Foremost, she loved his home village of Altimairab, where the couple made it a habit to spend the Muslim Eid Alfitr festivity every year among the poor farmers and the simple men and women who loved and enjoyed their stay with them..
But Altimairab is not just a farming village. The village and its vicinity of Addamar suburb are now known to be cradles of linguistic genus of sorts: poets, researchers and religious scholars. It could be enough to say that the German traveler Burckhardt had described Addamar of the 18th Century as ‘almost a city’ judging by its cleanliness and orderliness. He also described its khalwa (Koran school) as “almost a university”, when he saw the level of its curricula and its strict academic rules.
Abdallah Atayeb’s amiability, added to his firm care about women, his chastity and his manhood, is thought by his contemporaries when he was a graduate student in London, to have attracted Griselda to him.
They remember that one day he was obliged by some social affair to fly back to Sudan. Before departure he called his fellow Sudanese students and told them to take care of the girl until he would return and, most importantly, not to let anyone sniff around her!
Griselda had throughout her life also reciprocated this jealousy and would not tolerate to see him, or his family members being offended in any way.
And when he in 2001 suffered a jolt that kept him in bed for more than two years before he died, she stood by his side and nursed him. To raise his morale, she used to often fetch one of his books and read or ask somebody to read for him, a move he always reciprocated with joy and smiles.
Altayeb’s success as a language scholar had never robbed him of his high sense of humor and sarcasm. He would often crack a joke even in the most serious moments of his daily work. He once said the title he never liked was ‘professor’, saying the title he liked most was ‘Abdallah’.
May be it was his light heartedness and his vast knowledge of Arabic and its literature that used to cause those big crowds to gather in and around the rooms he was lecturing in.
It was a matter of common sense to guess that it was Altayeb lecturing, or about to lecture, in Room 102, of the Faculty of Arts, University of Khartoum, judging by the heavy hum of the crowd around the place.
Griselda was not contented to simply being the wife of this celebrity. She studied, painted and wrote about the Sudanese folklore, often organizing expos of her own, or when she was invited to.
At about ninety, she still works, looks after her husband’s many publications and leads a settled life with his extended family.

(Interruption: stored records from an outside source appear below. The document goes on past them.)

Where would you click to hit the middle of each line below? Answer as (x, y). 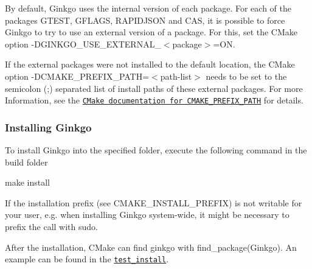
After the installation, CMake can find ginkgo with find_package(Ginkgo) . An (151, 247)
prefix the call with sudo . (51, 226)
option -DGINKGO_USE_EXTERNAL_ (83, 44)
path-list (176, 76)
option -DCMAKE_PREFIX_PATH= (77, 76)
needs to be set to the (246, 76)
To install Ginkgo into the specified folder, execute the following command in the (156, 150)
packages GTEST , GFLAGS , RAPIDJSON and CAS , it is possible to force (145, 20)
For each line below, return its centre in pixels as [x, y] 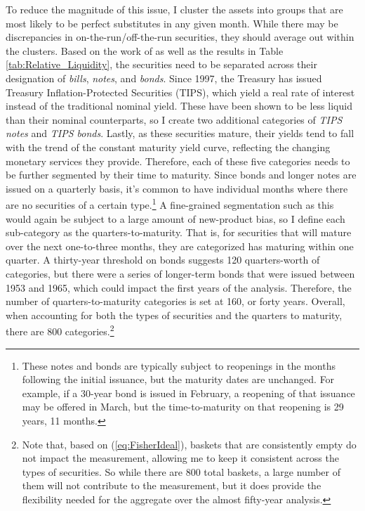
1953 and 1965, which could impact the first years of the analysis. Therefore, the [179, 287]
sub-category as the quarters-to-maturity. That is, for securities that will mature [179, 232]
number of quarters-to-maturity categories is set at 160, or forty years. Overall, [175, 301]
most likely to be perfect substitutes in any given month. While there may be [172, 23]
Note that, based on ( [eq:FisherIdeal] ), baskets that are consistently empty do [189, 444]
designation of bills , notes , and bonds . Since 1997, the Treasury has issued [164, 78]
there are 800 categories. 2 [60, 330]
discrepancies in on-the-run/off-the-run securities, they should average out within [180, 37]

Out of love for him and for what he was doing, she very recently donated a luxury house she owned to the Faculty of Arts, of which he was Dean, before later on becoming Vice Chancellor of the same institution, the University of Khartoum. After the University of Khartoum, he also became the Vice Chancellor of University of Juba in the then South Sudan.
The journey of education had also taken the couple to Morocco where Altayeb was invited by its Monarch, King Alhassan 11, to lecture in its universities and to lecture him and his court on weekly basis.
Then he travelled to Nigeria where he founded the Arabic college of Bayero in the City of Kano.
Beside his masterpiece “A Guide to the Poetry of the Arabs”, he had five published poetry collections and tens of published books on literary criticism. He had a lot of published stories, including simplified Arabic books for young Arabic learners.